The top of the Peace River Formation is encountered at approximately 40 feet above MSL in the northwest corner of the county. The formation dips generally to the east and southeast to depths of about 90 feet below MSL at the eastern edge of the county, although a depth of 111 feet below MSL is encountered in the south-central portion of the county. The thickness of the Peace River Formation typically ranges from about 140 to 280 feet, with the greatest thickness in rhe eastern portion of the county.
The Tamiami Formation of Parker (1951) and Parker et al.,
(1955) has been restricted by later authors (Hunter, 1968; Scott, 1988). The Tamiami as used in this report reflects these changes and consists of the Ochopee and Buckingham Limestone Members and the Pinecrest Sand Member. Some difficulty arises in identifying the Tamiami where sandy sediments are devoid of shell material and recognizable limestone units are not present.
The Tamiami Formation is sporadically present within Glades County, primarily in the southern and western portions of the county. The top of the Tamiami, where encountered, ranges from 10 to 56 feet below MSL. The thickness of the formation ranges up to 70 feet.
The Tamiami consists primarily of yellowish gray, shelly, quartz sandy, slightly phosphatic limestone with calcilutite or recrystallized calcite matrix. Molds of aragonitic fossils are common. Quartz sand, shell content and induration are variable.
Caloosahatchee and Fort Thompson Formations
The Caloosahatchee and Fort Thompson Formations of previous usage are undifferentiated in this report due to the lack of lithologic characteristics on which to differentiate the units. These units were originally defined based on the fossils they contain.
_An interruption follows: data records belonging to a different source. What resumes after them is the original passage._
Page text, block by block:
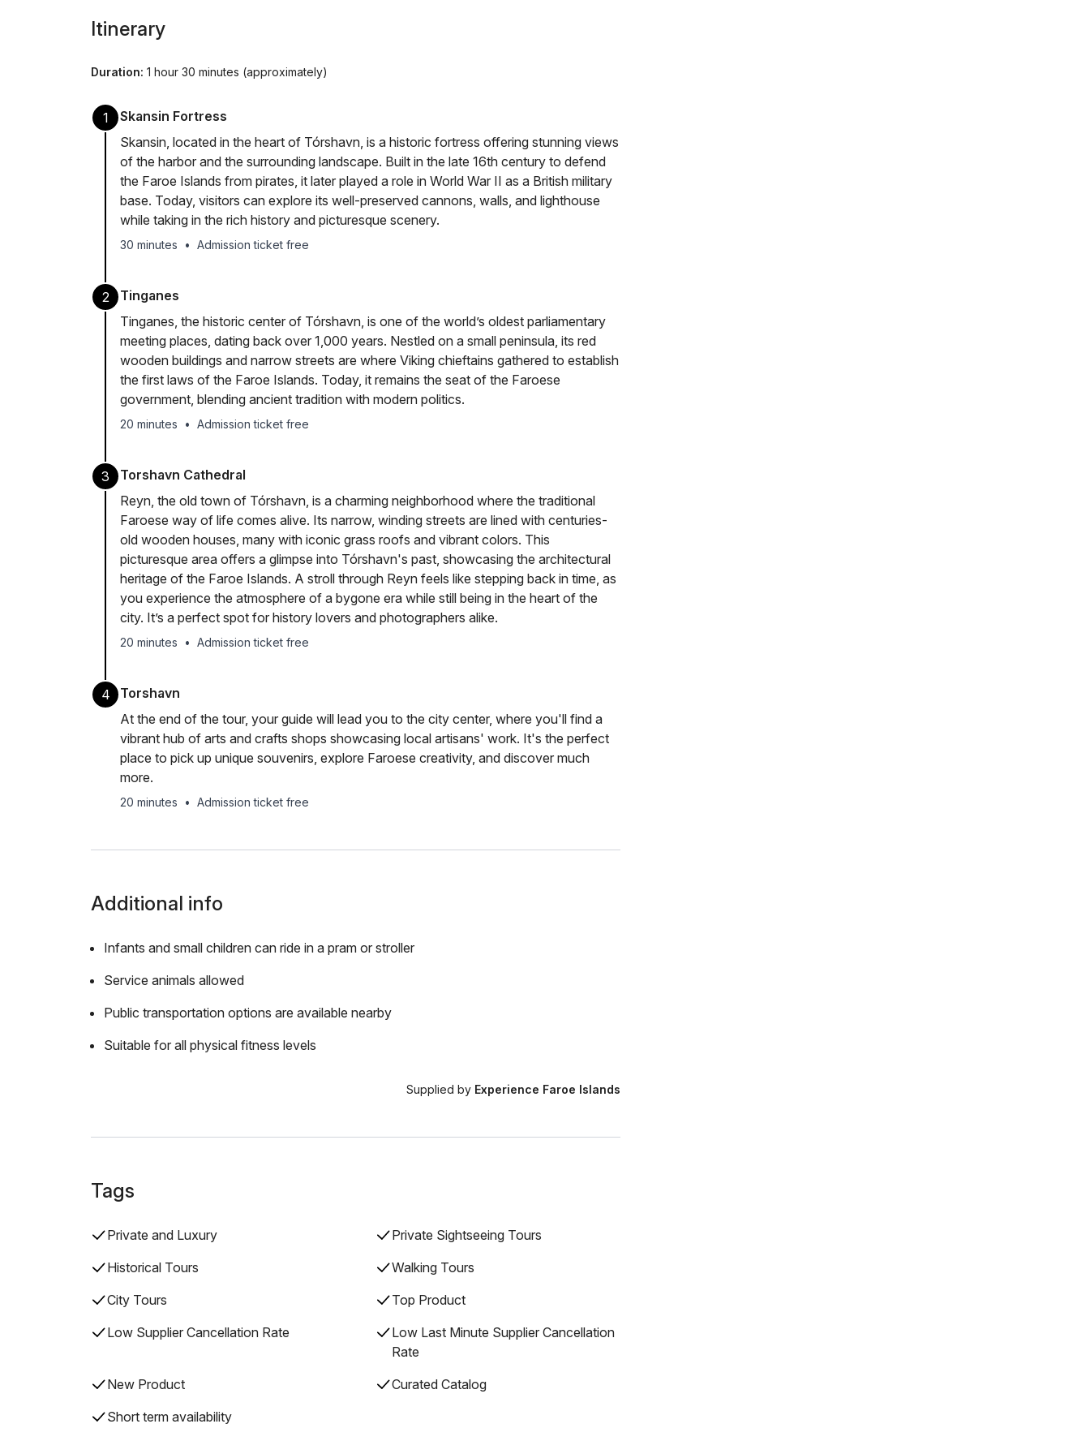
Itinerary
Duration: 1 hour 30 minutes (approximately)
1
Skansin Fortress
Skansin, located in the heart of Tórshavn, is a historic fortress offering stunning views
of the harbor and the surrounding landscape. Built in the late 16th century to defend
the Faroe Islands from pirates, it later played a role in World War II as a British military
base. Today, visitors can explore its well-preserved cannons, walls, and lighthouse
while taking in the rich history and picturesque scenery.
30 minutes • Admission ticket free
2
Tinganes
Tinganes, the historic center of Tórshavn, is one of the world’s oldest parliamentary
meeting places, dating back over 1,000 years. Nestled on a small peninsula, its red
wooden buildings and narrow streets are where Viking chieftains gathered to establish
the first laws of the Faroe Islands. Today, it remains the seat of the Faroese
government, blending ancient tradition with modern politics.
20 minutes • Admission ticket free
3
Torshavn Cathedral
Reyn, the old town of Tórshavn, is a charming neighborhood where the traditional
Faroese way of life comes alive. Its narrow, winding streets are lined with centuries-
old wooden houses, many with iconic grass roofs and vibrant colors. This
picturesque area offers a glimpse into Tórshavn's past, showcasing the architectural
heritage of the Faroe Islands. A stroll through Reyn feels like stepping back in time, as
you experience the atmosphere of a bygone era while still being in the heart of the
city. It’s a perfect spot for history lovers and photographers alike.
20 minutes • Admission ticket free
4
Torshavn
At the end of the tour, your guide will lead you to the city center, where you'll find a
vibrant hub of arts and crafts shops showcasing local artisans' work. It's the perfect
place to pick up unique souvenirs, explore Faroese creativity, and discover much
more.
20 minutes • Admission ticket free
Additional info
Infants and small children can ride in a pram or stroller
Service animals allowed
Public transportation options are available nearby
Suitable for all physical fitness levels
Supplied by Experience Faroe Islands
Tags
Private and Luxury
Private Sightseeing Tours
Historical Tours
Walking Tours
City Tours
Top Product
Low Supplier Cancellation Rate
Low Last Minute Supplier Cancellation
Rate
New Product
Curated Catalog
Short term availability

The Caloosahatchee typically consists of unconsolidated sand, sandy "marl" and limestone containing abundant marine molluscs (Klein et al., 1964). The Fort Thompson consists of alternating marine and freshwater limestones and "marl" (Klein et al., 1964). These sediments are found in the northeast corner of the county, in
a band along the west edge of Lake Okeechobee and along the Caloosahatchee River Valley in the southern portion of the county. The top of the Caloosahatchee/Fort Thompson undifferentiated unit is encountered from approximately 25 feet above MSL to about 45 feet below MSL. The maximum thickness of the unit is around 60 feet.
Undifferentiated surficial sand and clay
The undifferentiated surficial sediments consist of terrace sands, organic soils and "marl" of Pleistocene and Holocene age. Undifferentiated surficial sediments blanket most if not all of the county. The thickness of these sediments ranges up to slightly more than 100 feet. Surficial sediments are thickest in the central portion of the county, in the vicinity of the Caloosahatchee Incline.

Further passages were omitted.